** Study material follows **
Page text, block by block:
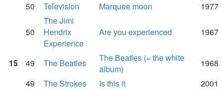
50
Television Marquee moon 1977
50
The Jimi
Hendrix
Experience
Are you experienced 1967
15 49 The Beatles
The Beatles (= the white
album)
1968
49
The Strokes Is this it
2001
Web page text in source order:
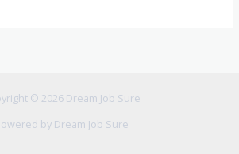
© 2026 Dream Job Sure
by Dream Job Sure
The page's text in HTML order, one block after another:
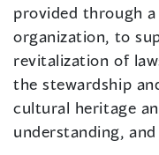
provided through
organization, to
revitalization of
the stewardship
cultural heritage
understanding,
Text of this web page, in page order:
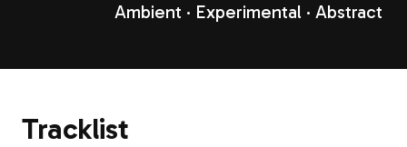
Ambient Experimental Abstract
Tracklist
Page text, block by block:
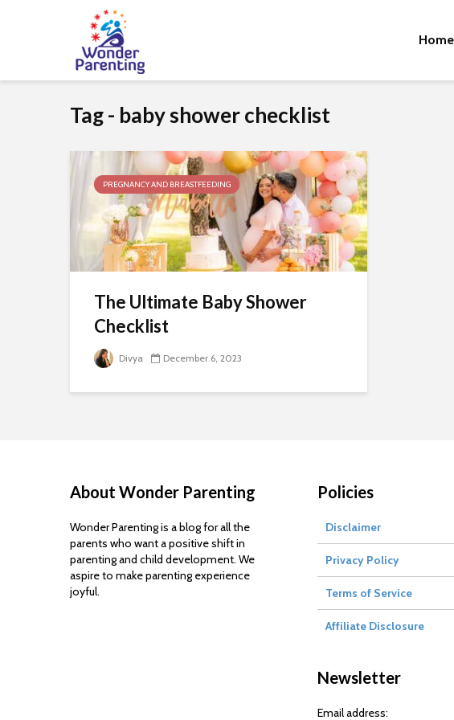
Home
Tag - baby shower checklist
PREGNANCY AND BREASTFEEDING
The Ultimate Baby Shower
Checklist
Divya December 6, 2023
About Wonder Parenting
Wonder Parenting is a blog for all the
parents who want a positive shift in
parenting and child development. We
aspire to make parenting experience
joyful.
Policies
Disclaimer
Privacy Policy
Terms of Service
Affiliate Disclosure
Newsletter
Email address:
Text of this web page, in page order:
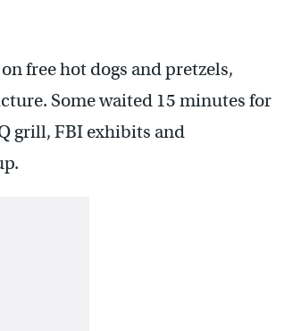
free hot dogs and pretzels,
Some waited 15 minutes for
grill, FBI exhibits and
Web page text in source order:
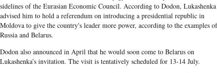
sidelines of the Eurasian Economic Council. According to Dodon, Lukashenka
advised him to hold a referendum on introducing a presidential republic in
Moldova to give the country's leader more power, according to the examples of
Russia and Belarus.
Dodon also announced in April that he would soon come to Belarus on
Lukashenka’s invitation. The visit is tentatively scheduled for 13-14 July.
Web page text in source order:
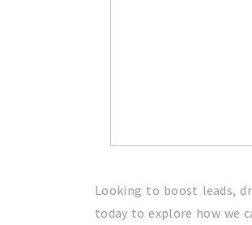
Looking to boost leads,
today to explore how we
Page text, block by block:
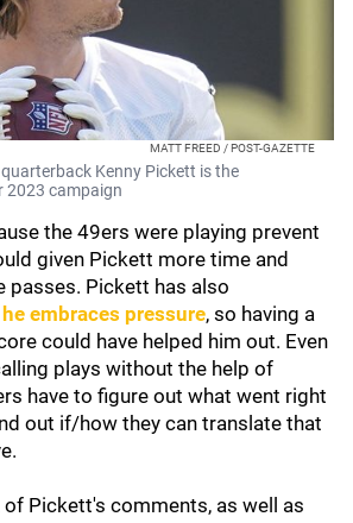
MATT FREED / POST-GAZETTE
Kenny Pickett is the
2023 campaign
the 49ers were playing prevent
given Pickett more time and
passes. Pickett has also
embraces pressure, so having a
could have helped him out. Even
plays without the help of
have to figure out what went right
out if/how they can translate that
Pickett's comments, as well as
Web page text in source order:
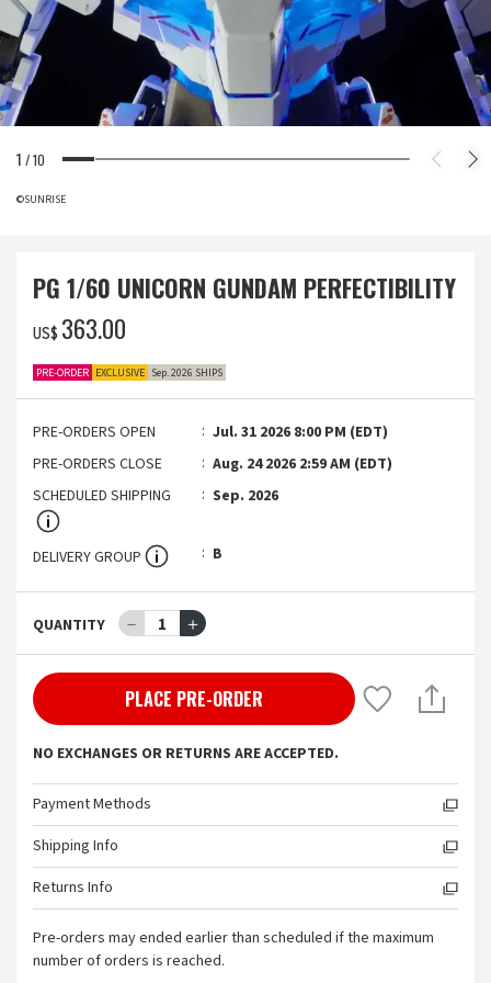
1 /10
©SUNRISE
PG 1/60 UNICORN GUNDAM PERFECTIBILITY
US$ ‌363.00
PRE-ORDER EXCLUSIVE Sep. 2026 SHIPS
PRE-ORDERS OPEN
Jul. 31 2026 8:00 PM (EDT)
PRE-ORDERS CLOSE
Aug. 24 2026 2:59 AM (EDT)
SCHEDULED SHIPPING
Sep. 2026
DELIVERY GROUP B
QUANTITY － 1 ＋
PLACE PRE-ORDER
NO EXCHANGES OR RETURNS ARE ACCEPTED.
Payment Methods
Shipping Info
Returns Info
Pre-orders may ended earlier than scheduled if the maximum
number of orders is reached.
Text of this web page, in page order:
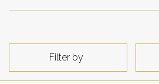
Filter by
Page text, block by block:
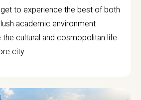
to experience the best of both
academic environment
the cultural and cosmopolitan life
city.
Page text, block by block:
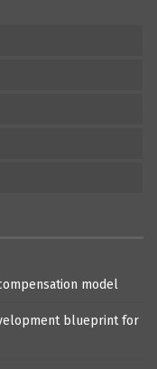
model
blueprint for
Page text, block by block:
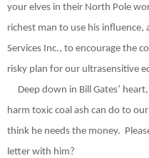
your elves in their North Pole
richest man to use his influence,
Services Inc., to encourage the
risky plan for our ultrasensitive
Deep down in Bill Gates’
harm toxic coal ash can do to
think he needs the money.
letter with him?
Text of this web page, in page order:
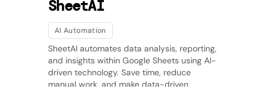
SheetAI
AI Automation
SheetAI automates data analysis, reporting,
and insights within Google Sheets using AI-
driven technology. Save time, reduce
manual work, and make data-driven
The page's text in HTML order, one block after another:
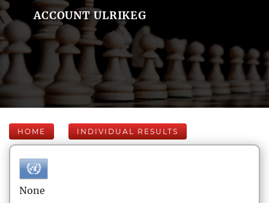
ACCOUNT ULRIKEG
HOME INDIVIDUAL RESULTS
None
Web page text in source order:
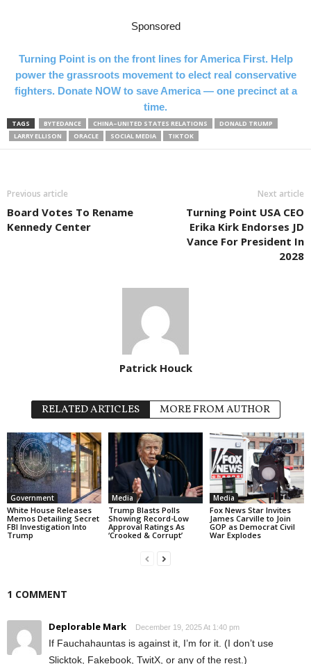
Sponsored
Turning Point is on the front lines for America First. Help
power the grassroots movement to elect real conservative
fighters. Donate NOW to save America — one precinct at a
time.
TAGS BYTEDANCE CHINA–UNITED STATES RELATIONS
DONALD TRUMP
LARRY ELLISON
ORACLE SOCIAL MEDIA TIKTOK
Previous article
Board Votes To Rename
Kennedy Center
Next article
Turning Point USA CEO
Erika Kirk Endorses JD
Vance For President In
2028
Patrick Houck
RELATED ARTICLES MORE FROM AUTHOR
Government
White House Releases
Memos Detailing Secret
FBI Investigation Into
Trump
Media
Trump Blasts Polls
Showing Record-Low
Approval Ratings As
‘Crooked & Corrupt’
Media
Fox News Star Invites
James Carville to Join
GOP as Democrat Civil
War Explodes
1 COMMENT
Deplorable Mark December 19, 2025 At 1:40 pm
If Fauchahauntas is against it, I’m for it. (I don’t use
Slicktok, Fakebook, TwitX, or any of the rest.)
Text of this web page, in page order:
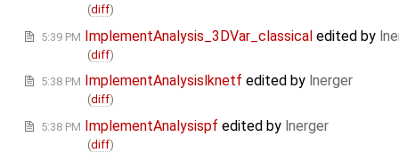
(diff)
5:39 PM ImplementAnalysis_3DVar_classical edited by
(diff)
5:38 PM ImplementAnalysislknetf edited by lnerger
(diff)
5:38 PM ImplementAnalysispf edited by lnerger
(diff)
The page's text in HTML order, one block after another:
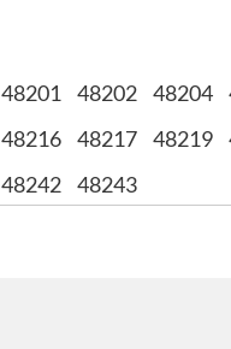
48201 48202 48204
48216 48217 48219
48242 48243
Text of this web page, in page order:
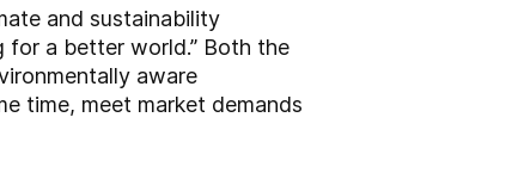
and sustainability
for a better world.” Both the
aware
time, meet market demands
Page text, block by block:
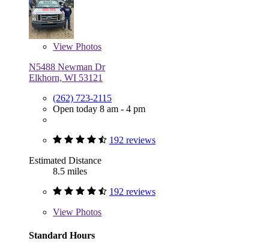
View Photos
N5488 Newman Dr
Elkhorn, WI 53121
(262) 723-2115
Open today 8 am - 4 pm
192 reviews
Estimated Distance
8.5 miles
192 reviews
View Photos
Standard Hours
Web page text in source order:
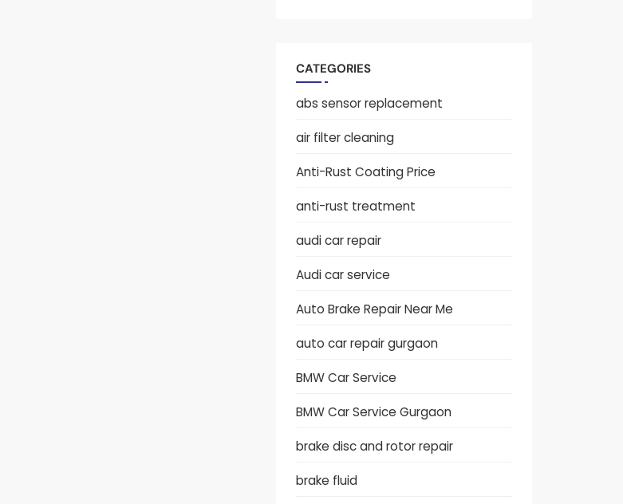
CATEGORIES
abs sensor replacement
air filter cleaning
Anti-Rust Coating Price
anti-rust treatment
audi car repair
Audi car service
Auto Brake Repair Near Me
auto car repair gurgaon
BMW Car Service
BMW Car Service Gurgaon
brake disc and rotor repair
brake fluid
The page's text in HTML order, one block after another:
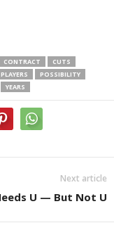
CONTRACT
CUTS
PLAYERS
POSSIBILITY
YEARS
Next article
U — But Not U
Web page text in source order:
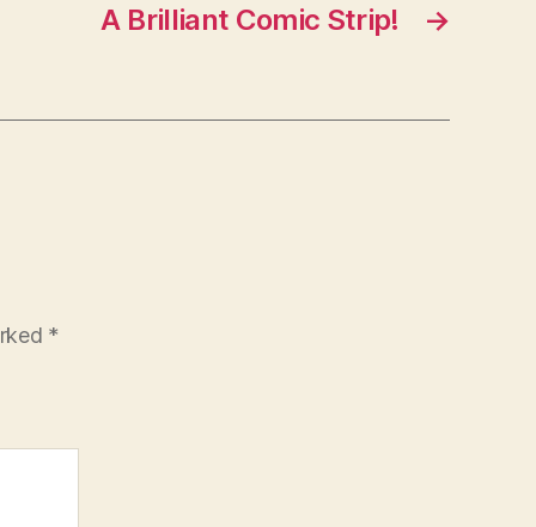
→
A Brilliant Comic Strip!
*
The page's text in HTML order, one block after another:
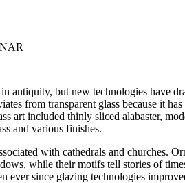
antiquity, but new technologies have
from transparent glass because it
art included thinly sliced alabaster,
and various finishes.
with cathedrals and churches.
while their motifs tell stories of
ever since glazing technologies
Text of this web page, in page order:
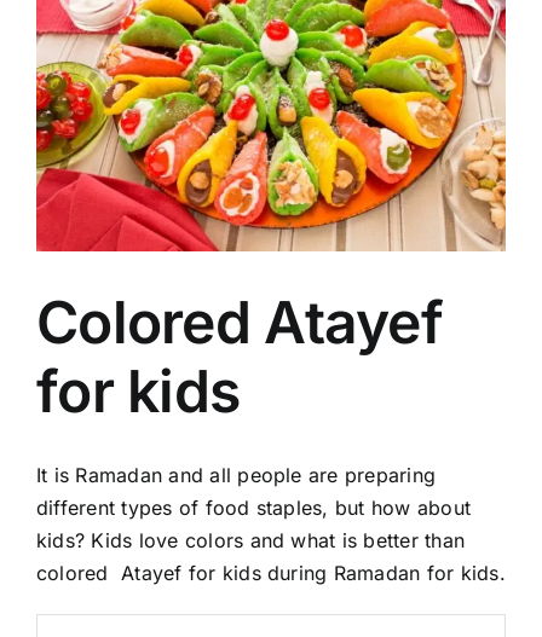
Image
Colored Atayef
for kids
It is Ramadan and all people are preparing
different types of food staples, but how about
kids? Kids love colors and what is better than
colored Atayef for kids during Ramadan for kids.
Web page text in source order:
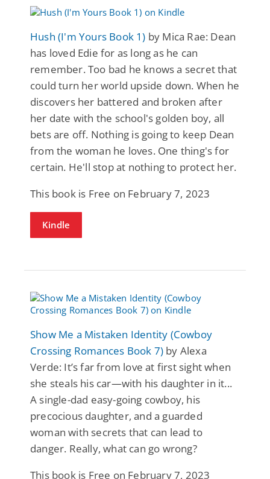
Hush (I'm Yours Book 1) by Mica Rae: Dean
has loved Edie for as long as he can
remember. Too bad he knows a secret that
could turn her world upside down. When he
discovers her battered and broken after
her date with the school's golden boy, all
bets are off. Nothing is going to keep Dean
from the woman he loves. One thing's for
certain. He'll stop at nothing to protect her.
This book is Free on February 7, 2023
Kindle
Show Me a Mistaken Identity (Cowboy
Crossing Romances Book 7) by Alexa
Verde: It’s far from love at first sight when
she steals his car—with his daughter in it...
A single-dad easy-going cowboy, his
precocious daughter, and a guarded
woman with secrets that can lead to
danger. Really, what can go wrong?
This book is Free on February 7, 2023
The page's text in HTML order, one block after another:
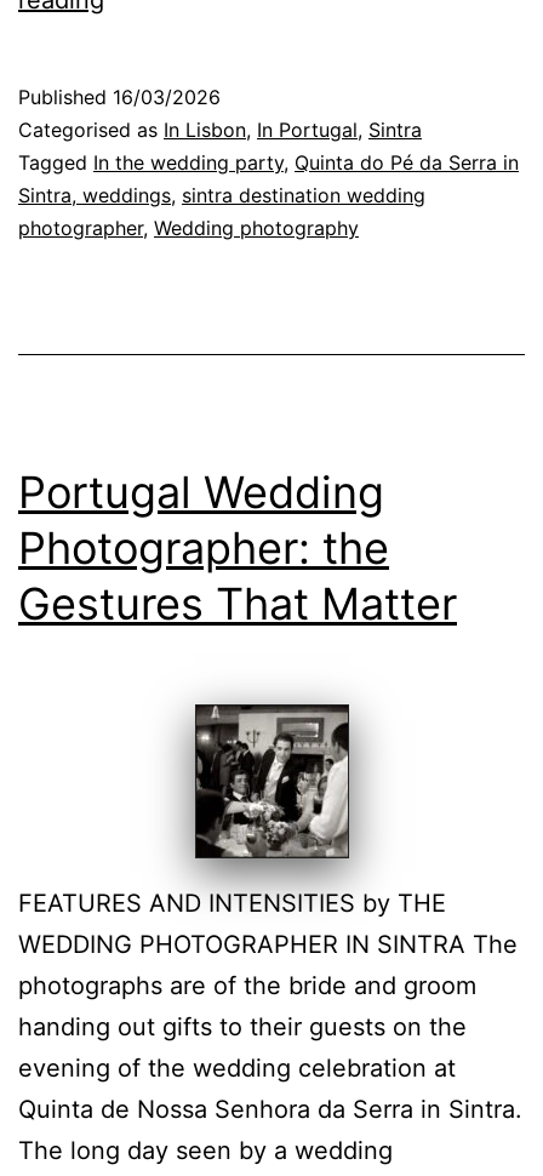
** End of Study material **
• Problem requirements
Generate a word-for-word copy of the preceding records, excluding all pictures.

• Answer to this problem
Page text, block by block:
50
Television Marquee moon 1977
50
The Jimi
Hendrix
Experience
Are you experienced 1967
15 49 The Beatles
The Beatles (= the white
album)
1968
49
The Strokes Is this it
2001
Web page text in source order:
© 2026 Dream Job Sure
by Dream Job Sure
The page's text in HTML order, one block after another:
provided through
organization, to
revitalization of
the stewardship
cultural heritage
understanding,
Text of this web page, in page order:
Ambient Experimental Abstract
Tracklist
Page text, block by block:
Home
Tag - baby shower checklist
PREGNANCY AND BREASTFEEDING
The Ultimate Baby Shower
Checklist
Divya December 6, 2023
About Wonder Parenting
Wonder Parenting is a blog for all the
parents who want a positive shift in
parenting and child development. We
aspire to make parenting experience
joyful.
Policies
Disclaimer
Privacy Policy
Terms of Service
Affiliate Disclosure
Newsletter
Email address:
Text of this web page, in page order:
free hot dogs and pretzels,
Some waited 15 minutes for
grill, FBI exhibits and
Web page text in source order:
sidelines of the Eurasian Economic Council. According to Dodon, Lukashenka
advised him to hold a referendum on introducing a presidential republic in
Moldova to give the country's leader more power, according to the examples of
Russia and Belarus.
Dodon also announced in April that he would soon come to Belarus on
Lukashenka’s invitation. The visit is tentatively scheduled for 13-14 July.
Web page text in source order:
Looking to boost leads,
today to explore how we
Page text, block by block:
MATT FREED / POST-GAZETTE
Kenny Pickett is the
2023 campaign
the 49ers were playing prevent
given Pickett more time and
passes. Pickett has also
embraces pressure, so having a
could have helped him out. Even
plays without the help of
have to figure out what went right
out if/how they can translate that
Pickett's comments, as well as
Web page text in source order:
1 /10
©SUNRISE
PG 1/60 UNICORN GUNDAM PERFECTIBILITY
US$ ‌363.00
PRE-ORDER EXCLUSIVE Sep. 2026 SHIPS
PRE-ORDERS OPEN
Jul. 31 2026 8:00 PM (EDT)
PRE-ORDERS CLOSE
Aug. 24 2026 2:59 AM (EDT)
SCHEDULED SHIPPING
Sep. 2026
DELIVERY GROUP B
QUANTITY － 1 ＋
PLACE PRE-ORDER
NO EXCHANGES OR RETURNS ARE ACCEPTED.
Payment Methods
Shipping Info
Returns Info
Pre-orders may ended earlier than scheduled if the maximum
number of orders is reached.
Text of this web page, in page order:
Filter by
Page text, block by block:
to experience the best of both
academic environment
the cultural and cosmopolitan life
city.
Page text, block by block:
model
blueprint for
Page text, block by block:
your elves in their North Pole
richest man to use his influence,
Services Inc., to encourage the
risky plan for our ultrasensitive
Deep down in Bill Gates’
harm toxic coal ash can do to
think he needs the money.
letter with him?
Text of this web page, in page order:
SheetAI
AI Automation
SheetAI automates data analysis, reporting,
and insights within Google Sheets using AI-
driven technology. Save time, reduce
manual work, and make data-driven
The page's text in HTML order, one block after another:
ACCOUNT ULRIKEG
HOME INDIVIDUAL RESULTS
None
Web page text in source order:
Sponsored
Turning Point is on the front lines for America First. Help
power the grassroots movement to elect real conservative
fighters. Donate NOW to save America — one precinct at a
time.
TAGS BYTEDANCE CHINA–UNITED STATES RELATIONS
DONALD TRUMP
LARRY ELLISON
ORACLE SOCIAL MEDIA TIKTOK
Previous article
Board Votes To Rename
Kennedy Center
Next article
Turning Point USA CEO
Erika Kirk Endorses JD
Vance For President In
2028
Patrick Houck
RELATED ARTICLES MORE FROM AUTHOR
Government
White House Releases
Memos Detailing Secret
FBI Investigation Into
Trump
Media
Trump Blasts Polls
Showing Record-Low
Approval Ratings As
‘Crooked & Corrupt’
Media
Fox News Star Invites
James Carville to Join
GOP as Democrat Civil
War Explodes
1 COMMENT
Deplorable Mark December 19, 2025 At 1:40 pm
If Fauchahauntas is against it, I’m for it. (I don’t use
Slicktok, Fakebook, TwitX, or any of the rest.)
Text of this web page, in page order:
(diff)
5:39 PM ImplementAnalysis_3DVar_classical edited by
(diff)
5:38 PM ImplementAnalysislknetf edited by lnerger
(diff)
5:38 PM ImplementAnalysispf edited by lnerger
(diff)
The page's text in HTML order, one block after another:
48201 48202 48204
48216 48217 48219
48242 48243
Text of this web page, in page order:
and sustainability
for a better world.” Both the
aware
time, meet market demands
Page text, block by block:
View Photos
N5488 Newman Dr
Elkhorn, WI 53121
(262) 723-2115
Open today 8 am - 4 pm
192 reviews
Estimated Distance
8.5 miles
192 reviews
View Photos
Standard Hours
Web page text in source order:
CATEGORIES
abs sensor replacement
air filter cleaning
Anti-Rust Coating Price
anti-rust treatment
audi car repair
Audi car service
Auto Brake Repair Near Me
auto car repair gurgaon
BMW Car Service
BMW Car Service Gurgaon
brake disc and rotor repair
brake fluid
The page's text in HTML order, one block after another:
CONTRACT
CUTS
PLAYERS
POSSIBILITY
YEARS
Next article
U — But Not U
Web page text in source order:
→
A Brilliant Comic Strip!
*
The page's text in HTML order, one block after another:
antiquity, but new technologies have
from transparent glass because it
art included thinly sliced alabaster,
and various finishes.
with cathedrals and churches.
while their motifs tell stories of
ever since glazing technologies
Text of this web page, in page order:
Image
Colored Atayef
for kids
It is Ramadan and all people are preparing
different types of food staples, but how about
kids? Kids love colors and what is better than
colored Atayef for kids during Ramadan for kids.
Web page text in source order:
Hush (I'm Yours Book 1) by Mica Rae: Dean
has loved Edie for as long as he can
remember. Too bad he knows a secret that
could turn her world upside down. When he
discovers her battered and broken after
her date with the school's golden boy, all
bets are off. Nothing is going to keep Dean
from the woman he loves. One thing's for
certain. He'll stop at nothing to protect her.
This book is Free on February 7, 2023
Kindle
Show Me a Mistaken Identity (Cowboy
Crossing Romances Book 7) by Alexa
Verde: It’s far from love at first sight when
she steals his car—with his daughter in it...
A single-dad easy-going cowboy, his
precocious daughter, and a guarded
woman with secrets that can lead to
danger. Really, what can go wrong?
This book is Free on February 7, 2023
The page's text in HTML order, one block after another:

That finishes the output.